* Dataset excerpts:
————
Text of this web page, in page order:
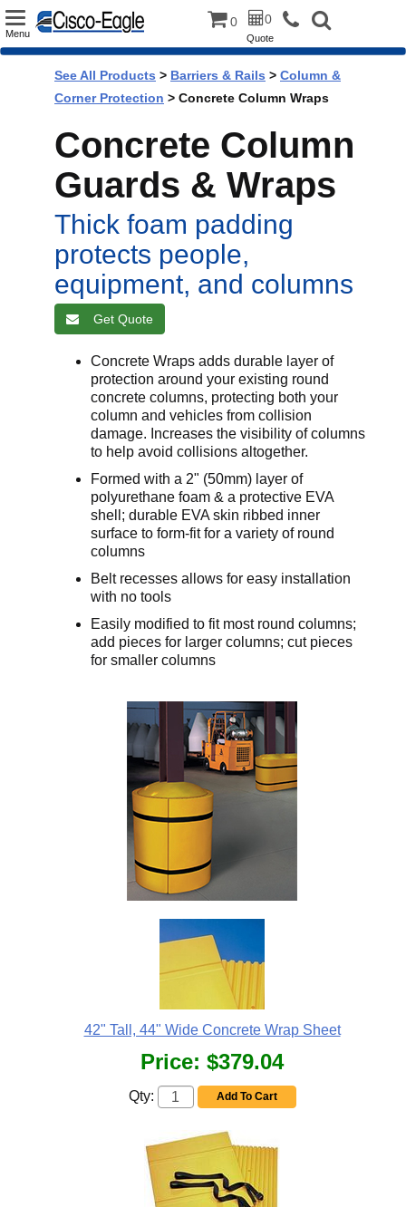
Toggle
Menu
0 0
Quote
See All Products > Barriers & Rails > Column &
Corner Protection > Concrete Column Wraps
Concrete Column
Guards & Wraps
Thick foam padding
protects people,
equipment, and columns
Get Quote
Concrete Wraps adds durable layer of
protection around your existing round
concrete columns, protecting both your
column and vehicles from collision
damage. Increases the visibility of columns
to help avoid collisions altogether.
Formed with a 2" (50mm) layer of
polyurethane foam & a protective EVA
shell; durable EVA skin ribbed inner
surface to form-fit for a variety of round
columns
Belt recesses allows for easy installation
with no tools
Easily modified to fit most round columns;
add pieces for larger columns; cut pieces
for smaller columns
42" Tall, 44" Wide Concrete Wrap Sheet
Price: $379.04
Qty: Add To Cart
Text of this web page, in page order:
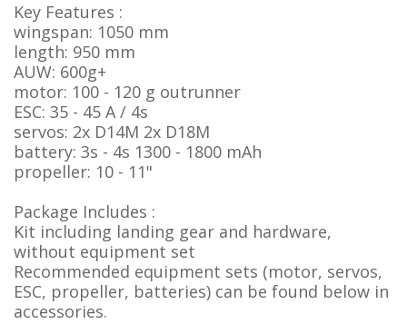
Key Features :
wingspan: 1050 mm
length: 950 mm
AUW: 600g+
motor: 100 - 120 g outrunner
ESC: 35 - 45 A / 4s
servos: 2x D14M 2x D18M
battery: 3s - 4s 1300 - 1800 mAh
propeller: 10 - 11"
Package Includes :
Kit including landing gear and hardware,
without equipment set
Recommended equipment sets (motor, servos,
ESC, propeller, batteries) can be found below in
accessories.
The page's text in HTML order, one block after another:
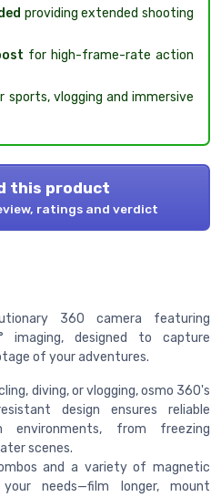
providing extended shooting
for high-frame-rate action
sports, vlogging and immersive
this product
ratings and verdict
360 camera featuring
imaging, designed to capture
of your adventures.
diving, or vlogging, osmo 360's
design ensures reliable
environments, from freezing
scenes.
and a variety of magnetic
needs—film longer, mount
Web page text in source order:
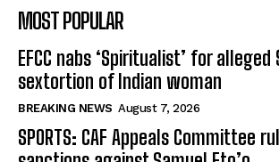
MOST POPULAR
EFCC nabs ‘Spiritualist’ for alleged
sextortion of Indian woman
BREAKING NEWS August 7, 2026
SPORTS: CAF Appeals Committee
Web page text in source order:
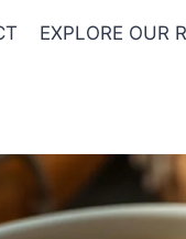
EXPLORE OUR
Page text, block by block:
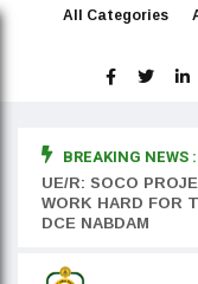
All Categories
BREAKING NEWS :
UE/R: SOCO
WORK HARD FOR
DCE NABDAM
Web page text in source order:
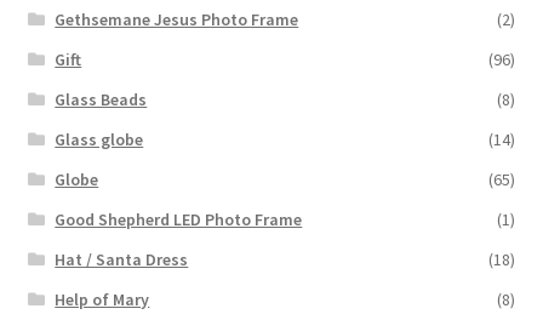
Gethsemane Jesus Photo Frame
(2)
Gift
(96)
Glass Beads
(8)
Glass globe
(14)
Globe
(65)
Good Shepherd LED Photo Frame
(1)
Hat / Santa Dress
(18)
Help of Mary
(8)
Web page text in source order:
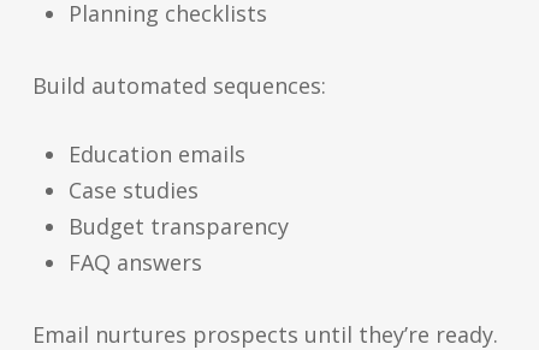
Planning checklists
Build automated sequences:
Education emails
Case studies
Budget transparency
FAQ answers
Email nurtures prospects until they’re ready.
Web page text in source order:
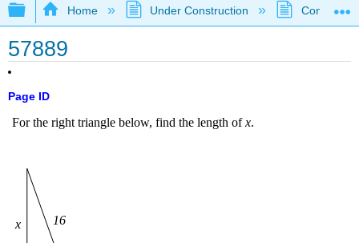
Expand/collapse global hierarchy
Home Under Construction
57889
Page ID
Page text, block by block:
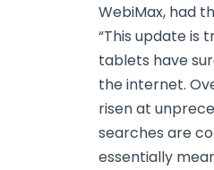
WebiMax, had
“This update is
tablets have
the internet.
risen at
searches are
essentially
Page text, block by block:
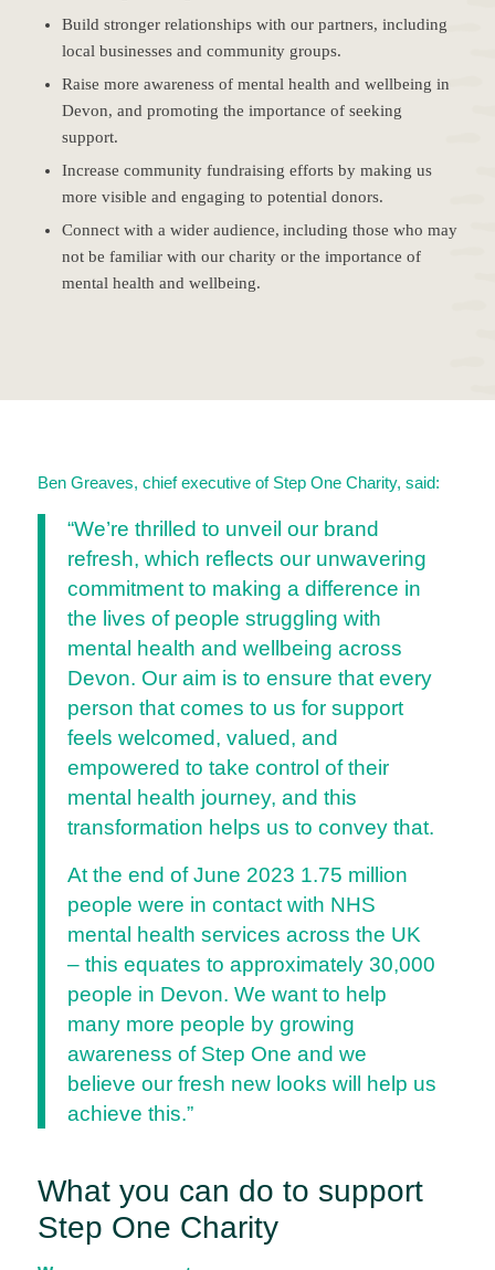
Build stronger relationships with our partners, including
local businesses and community groups.
Raise more awareness of mental health and wellbeing in
Devon, and promoting the importance of seeking
support.
Increase community fundraising efforts by making us
more visible and engaging to potential donors.
Connect with a wider audience, including those who may
not be familiar with our charity or the importance of
mental health and wellbeing.
Ben Greaves, chief executive of Step One Charity, said:
“We’re thrilled to unveil our brand
refresh, which reflects our unwavering
commitment to making a difference in
the lives of people struggling with
mental health and wellbeing across
Devon. Our aim is to ensure that every
person that comes to us for support
feels welcomed, valued, and
empowered to take control of their
mental health journey, and this
transformation helps us to convey that.
At the end of June 2023 1.75 million
people were in contact with NHS
mental health services across the UK
– this equates to approximately 30,000
people in Devon. We want to help
many more people by growing
awareness of Step One and we
believe our fresh new looks will help us
achieve this.”
What you can do to support
Step One Charity
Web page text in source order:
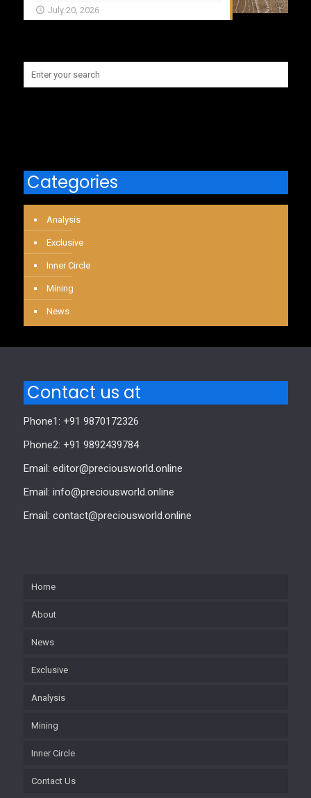
July 20, 2026
Categories
Analysis
Exclusive
Inner Circle
Mining
News
Contact us at
Phone1: +91 9870172326
Phone2: +91 9892439784
Email: editor@preciousworld.online
Email: info@preciousworld.online
Email: contact@preciousworld.online
Home
About
News
Exclusive
Analysis
Mining
Inner Circle
Contact Us
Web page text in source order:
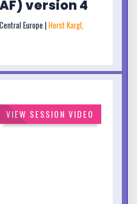
version 4
Europe | Horst Kargl,
VIEW SESSION VIDEO
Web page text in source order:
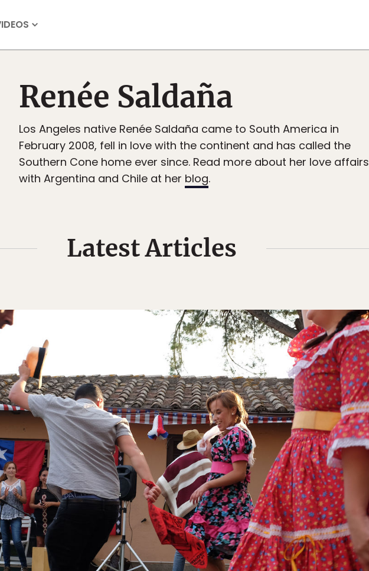
Renée Saldaña
Los Angeles native Renée Saldaña came to South America in
February 2008, fell in love with the continent and has called the
Southern Cone home ever since. Read more about her love affairs
with Argentina and Chile at her blog.
Latest Articles
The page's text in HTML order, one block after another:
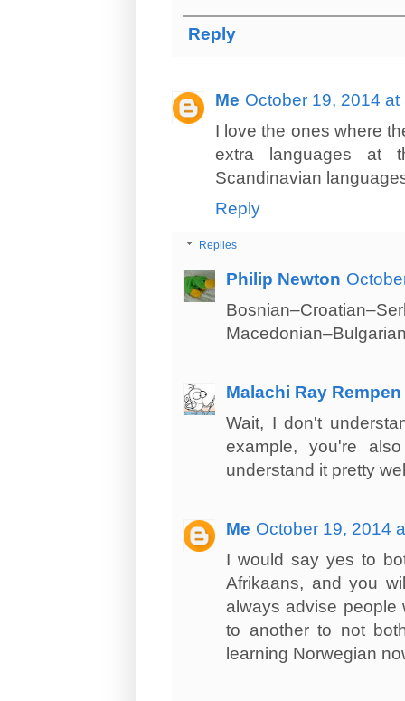
Reply
Me October 19, 2014 at
I love the ones where
extra languages at
Scandinavian
Reply
Replies
Philip Newton
Malachi Ray Rempen
Wait, I don't
example, you're
understand it pretty
Me October 19, 2014
I would say yes to
Afrikaans, and you
always advise people
to another to not
learning Norwegian
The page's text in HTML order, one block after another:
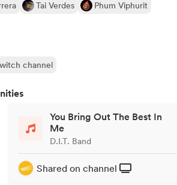
Tai Verdes
Phum Viphurit
channel
You Bring Out The Best In
Me
D.I.T. Band
Shared on channel
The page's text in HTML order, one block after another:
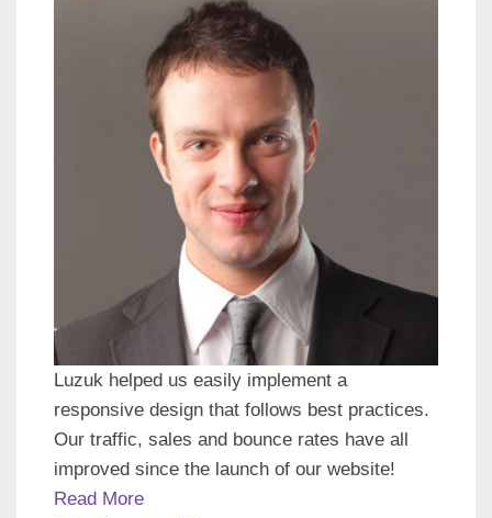
Luzuk helped us easily implement a
responsive design that follows best practices.
Our traffic, sales and bounce rates have all
improved since the launch of our website!
Read More
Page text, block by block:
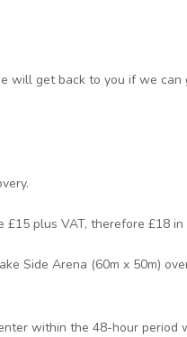
will get back to you if we can
£15 plus VAT, therefore £18
Side Arena (60m x 50m)
within the 48-hour period
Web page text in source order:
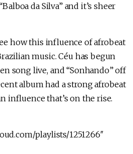
da Silva” and it’s sheer
how this influence of afrobeat
music. Céu has begun
song live, and “Sonhando” off
album had a strong afrobeat
influence that’s on the rise.
playlists/1251266″
————
* WHAT TO DO:
Please set down only the lines from the first line of the records above through the line that has "servos: 2x D14M 2x D18M", exactly, and not the pictures.

* OUTPUT:
Text of this web page, in page order:
Toggle
Menu
0 0
Quote
See All Products > Barriers & Rails > Column &
Corner Protection > Concrete Column Wraps
Concrete Column
Guards & Wraps
Thick foam padding
protects people,
equipment, and columns
Get Quote
Concrete Wraps adds durable layer of
protection around your existing round
concrete columns, protecting both your
column and vehicles from collision
damage. Increases the visibility of columns
to help avoid collisions altogether.
Formed with a 2" (50mm) layer of
polyurethane foam & a protective EVA
shell; durable EVA skin ribbed inner
surface to form-fit for a variety of round
columns
Belt recesses allows for easy installation
with no tools
Easily modified to fit most round columns;
add pieces for larger columns; cut pieces
for smaller columns
42" Tall, 44" Wide Concrete Wrap Sheet
Price: $379.04
Qty: Add To Cart
Text of this web page, in page order:
Key Features :
wingspan: 1050 mm
length: 950 mm
AUW: 600g+
motor: 100 - 120 g outrunner
ESC: 35 - 45 A / 4s
servos: 2x D14M 2x D18M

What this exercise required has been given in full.